Fig. 3: The “forgetting” structure

This mechanism will learn to forget – will adapt better and better to the user's requirements – and that implies that the user will have constant access to clean, irrevocable and important information. Think of Big Data where huge amounts of information are not accessed for long periods of time, think of the Internet where harmful information (leaked photos, leaked email or even bank accounts, dead web-sites, etc.) will always be available, think of Build Servers for different applications that store hundreds of intermediate builds before releasing candidates, think of Virtual Centers where virtual machines are created for one time use and then left there without anyone knowing what where they used for, think of your laptop and how frustrating it is when you don’t have enough space to store your holiday photos. Data is always able of carrying metadata which can be helpful in handling information that can have an impact on the users day by day decisions.
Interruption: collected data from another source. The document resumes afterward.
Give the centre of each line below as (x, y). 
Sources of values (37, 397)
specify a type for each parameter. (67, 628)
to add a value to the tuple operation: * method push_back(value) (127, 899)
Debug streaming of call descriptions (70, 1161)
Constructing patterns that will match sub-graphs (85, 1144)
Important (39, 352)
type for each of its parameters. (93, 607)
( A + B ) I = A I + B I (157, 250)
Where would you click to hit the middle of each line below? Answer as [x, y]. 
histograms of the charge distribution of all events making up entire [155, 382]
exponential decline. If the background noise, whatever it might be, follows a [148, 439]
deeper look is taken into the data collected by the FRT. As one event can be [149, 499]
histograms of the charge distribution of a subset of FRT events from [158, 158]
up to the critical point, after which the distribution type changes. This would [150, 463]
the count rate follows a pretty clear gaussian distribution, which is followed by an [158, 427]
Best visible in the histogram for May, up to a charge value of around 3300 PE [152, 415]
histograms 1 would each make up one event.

The possibility of adding metadata to the existing data so that the we would have a smooth decision making process, will always exist, but it won't always be necessary.

There are several advantages by inducing such a mechanism. There are also disadvantages but all are related to how short is the access time between the different layers of storage. The system will keep itself as an independent capsule that will only do its job when needed. Furthermore the user can access important data faster than ever. Data isn’t lost until it is not used or it is not useful anymore - time passes by and the information is ageing. As it should.
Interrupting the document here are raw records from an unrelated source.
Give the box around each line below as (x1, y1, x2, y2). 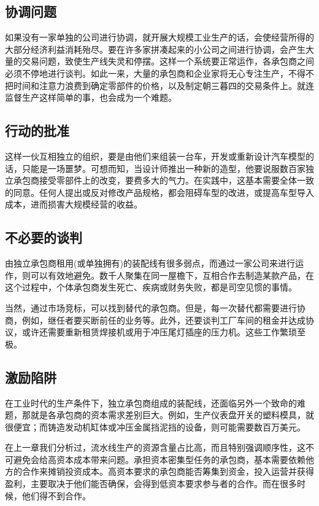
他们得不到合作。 (21, 489, 91, 502)
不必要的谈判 (5, 228, 82, 247)
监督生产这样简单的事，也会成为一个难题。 (5, 91, 177, 104)
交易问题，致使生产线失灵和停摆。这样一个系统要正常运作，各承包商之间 (21, 55, 314, 68)
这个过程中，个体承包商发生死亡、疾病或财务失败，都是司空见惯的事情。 (5, 281, 297, 294)
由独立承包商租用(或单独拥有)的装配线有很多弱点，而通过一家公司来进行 (5, 257, 295, 270)
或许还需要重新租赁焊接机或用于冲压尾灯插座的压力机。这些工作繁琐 (21, 325, 297, 338)
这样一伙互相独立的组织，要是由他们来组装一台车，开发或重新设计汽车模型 (5, 149, 306, 162)
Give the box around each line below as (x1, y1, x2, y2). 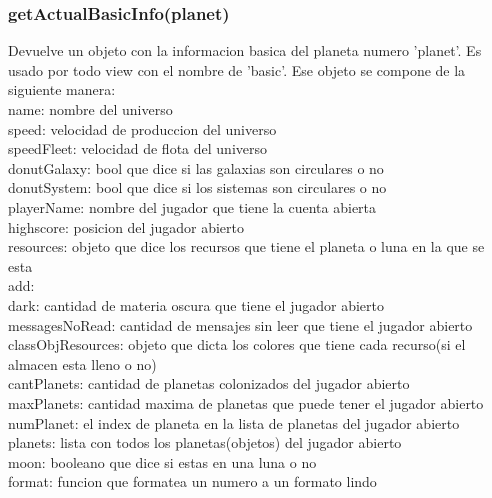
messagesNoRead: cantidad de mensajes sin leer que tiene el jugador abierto (8, 314, 473, 335)
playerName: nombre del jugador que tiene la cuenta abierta (8, 196, 377, 217)
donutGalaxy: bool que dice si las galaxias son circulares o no (8, 157, 384, 178)
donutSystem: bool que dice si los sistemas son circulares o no (8, 177, 387, 198)
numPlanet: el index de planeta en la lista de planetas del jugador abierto (8, 412, 460, 433)
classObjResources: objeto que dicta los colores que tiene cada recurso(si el (8, 334, 466, 355)
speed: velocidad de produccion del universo (8, 118, 277, 139)
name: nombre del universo (8, 99, 173, 119)
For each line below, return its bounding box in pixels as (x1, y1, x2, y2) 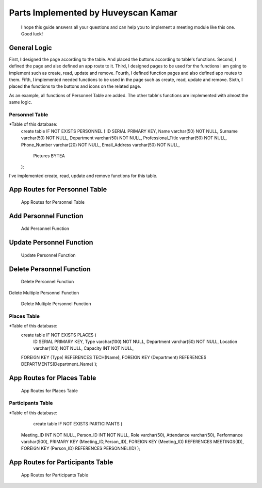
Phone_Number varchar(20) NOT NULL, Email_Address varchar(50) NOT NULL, (21, 142, 180, 147)
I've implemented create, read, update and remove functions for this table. (9, 173, 158, 179)
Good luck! (21, 31, 43, 36)
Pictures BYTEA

We need to learn from history - information is always important and knowledge is the most powerful weapon, but there are millions of GB of data sitting somewhere in a dark corner for nobody to use or just forgotten but still occupying valuable space. Deleting data becomes an act of will. If computers were inspired by the human brain there is a necessity to emulate its behaviour. We should use information in a smart and productive way that can cause and sustain evolution, otherwise everything will be overwhelmed by the staggering amounts of present and future terabytes. We should remember what counts, what is important not only for us but also our society. We should forget what becomes white noise. Machines shouldn’t be so different.